My family has always made tamales at Christmas time. My dad whips the fresh ground masa with fat, my mom makes red chile sauce and braises pork and beef overnight to make the filling. And then all the friends, aunts, grandmothers, and children come over to sit around the table and make dozens and dozens of tamales. The process itself, called a Tamalada, is a party complete with margaritas, nachos, Christmas tunes, and holiday spirit. When I lived outside of Texas and couldn’t make tamales with my family, I made them with friends. I remember after a particularly raucous tamalada in New York City with some friends I slammed my forehead into a his countertop retrieving a beer pong ball and later that night puked up red chile all over my Astoria stoop.
This year things are a little different, the family party (and the tamale count) was much smaller, but we passed the tradition on to my two-year-old daughter who formed her first tamale this year.
I’ve continued this tradition at LeRoy and Lewis of tamale making but, just like our new school barbecue, we put our own spin on the tradition. My grandmother’s recipe used Crisco, we use rendered animal fat because we have it in great supply at all times. My mom’s recipe uses a mixture of beef and pork for her red chile tamales, I use barbacoa because, again, we have it in droves. And instead of a party, it’s a weeks-long slog of mixing masa, making salsa, forming, steaming, and packing tamales. For days and days, it’s noting but tamale making.

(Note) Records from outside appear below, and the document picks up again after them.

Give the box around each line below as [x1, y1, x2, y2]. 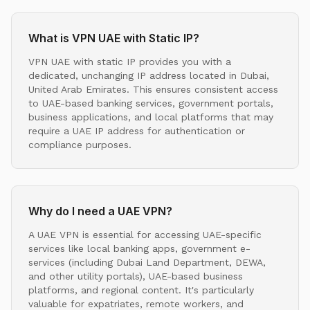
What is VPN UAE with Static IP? [28, 30, 199, 45]
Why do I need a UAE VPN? [28, 203, 172, 218]
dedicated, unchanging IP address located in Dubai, [28, 69, 269, 81]
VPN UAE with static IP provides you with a [28, 55, 231, 67]
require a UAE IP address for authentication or [28, 125, 245, 136]
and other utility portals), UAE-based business [28, 270, 243, 282]
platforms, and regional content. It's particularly [28, 284, 254, 295]
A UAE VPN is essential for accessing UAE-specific [28, 228, 262, 240]

The past few years we have taken tamale orders by email, but this year due to COVID, we have a brand spankin’ new online ordering system and it made it that much easier for guests to place and a pay for their orders online.
Each year we have doubled our tamale totals. The first year we made about 30 dozen and I though that was a lot. Last year we did about 60 dozen and I couldn’t believe it doubled. This year we sold over 125 dozen tamales and I thought the orders would never stop coming in.

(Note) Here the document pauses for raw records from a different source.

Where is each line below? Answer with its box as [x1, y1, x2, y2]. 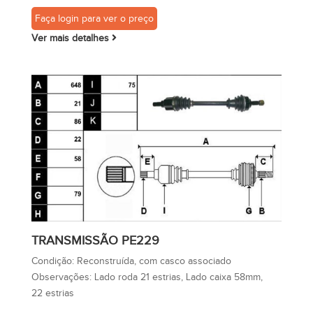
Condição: [31, 256, 77, 267]
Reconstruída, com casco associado [76, 256, 231, 267]
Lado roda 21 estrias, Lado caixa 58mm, [94, 272, 263, 283]
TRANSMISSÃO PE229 [31, 233, 159, 248]
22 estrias [31, 288, 74, 299]
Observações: [31, 272, 94, 283]
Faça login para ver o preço [34, 13, 154, 24]
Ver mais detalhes [31, 33, 112, 44]

But they did, and we got them all done. And now we get to share this generational tradition with almost 100 families during Christmas. And hopefully after watching our Patreon video and using the recipe below, you too can start a tamale making tradition with your family.
Red Chile Sauce:
5 dried New Mexico Chiles
5 dried guajillo chiles
5 dried ancho chiles
5 dried chile de arbol
5 cloves garlic
2 TB kosher salt
In a medium sized stock pot, combine all ingredients and cover with water. Bring to a boil and place a lid on the pot. Steep the chiles for 10 minutes. Puree the chiles with steeped chile tea in a high speed blender for a smooth sauce. Combine this sauce with 1 lb chopped brisket or barbacoa for tamale filling.
1 lb tomatillos, husk off
1 lb poblano peppers, halved and de-stemmed
4 jalapenos, halved and de-stemmed
2 bunches cilantro
6 cloves garlic
1 onion, peeled and quartered
1/4 C lime juice
Combine all ingredients in a pot big enough to fit everything, put a lid on it and cook on medium until all the veggies are soft and have given up their liquid. Puree with a stick blender until smooth. Mix this salsa with 1 lb pulled pork for tamale filling.
For the masa:
2000 g dry masa harina
2270ml hot water or stock
970g rendered melted animal fat
50g kosher salt
20g baking powder
20g granulated garlic
In a large bus tub, mix together the dry masa, salt, bullion, baking powder, and garlic.
Add the warm water/stock and melted animal fat and mix together with gloved hands until everything is incorporated and smooth.
Make the tamales:
Soak 2 (1lb) packs dry corn husks in water to hydrate for 10 minutes.
Spread 2–3oz masa on the smooth side of the husk near the top wide end into the size of a small tortilla, about a 4" disc.
Add 1.5–2oz of desired filling to the masa and use the husk to fold the sides of the masa together. If a little bit of the filling is still poking out, that’s ok. Roll the husk around the masa and fold the skinny end up along the seam. Place seam-side down to store and repeat this process about a hundred times or until all the masa and/or filling is gone.
In a large steamer pot with 2" of water in the bottom, layer the tamales in a circle, open side up with the seam facing the outside side of the pot to keep them folded. Layer the folded tamales in the pot in smaller circles leading to the center of the pot until it’s full.
Put the pot over high heat with the lid on until steam starts to come out of the lid. Move the heat down to medium and steam for one hour. After an hour, let the tamales rest for 20 minutes off the heat until slightly cooled.
Unwrap from the husk and serve with salsas, queso fresco, fresh cilantro, and lime.